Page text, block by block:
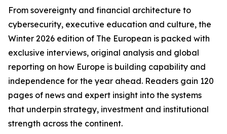
From sovereignty and financial architecture to
cybersecurity, executive education and culture, the
Winter 2026 edition of The European is packed with
exclusive interviews, original analysis and global
reporting on how Europe is building capability and
independence for the year ahead. Readers gain 120
pages of news and expert insight into the systems
that underpin strategy, investment and institutional
strength across the continent.
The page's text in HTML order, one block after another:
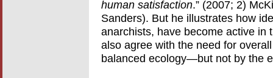
human satisfaction.” (2007; 2)
Sanders). But he illustrates how
anarchists, have become active in
also agree with the need for
balanced ecology—but not by the
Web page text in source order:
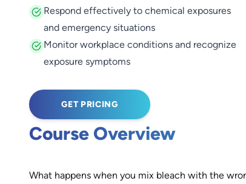
Respond effectively to chemical exposures
and emergency situations
Monitor workplace conditions and recognize
exposure symptoms
GET PRICING
Course Overview
What happens when you mix bleach with the
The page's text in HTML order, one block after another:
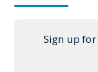
Sign up for
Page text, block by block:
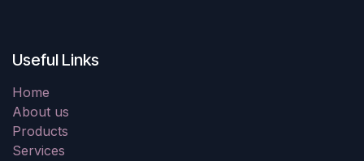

> _WHAT TO DO_
Could you write out exactly the lines running from the one with "Web page text" through the last line of the data above, both ends kept, and omit any picture?

> _REPLY TO THE EXERCISE_
Web page text in source order:
Respond effectively to chemical exposures
and emergency situations
Monitor workplace conditions and recognize
exposure symptoms
GET PRICING
Course Overview
What happens when you mix bleach with the
The page's text in HTML order, one block after another:
Sign up for
Page text, block by block:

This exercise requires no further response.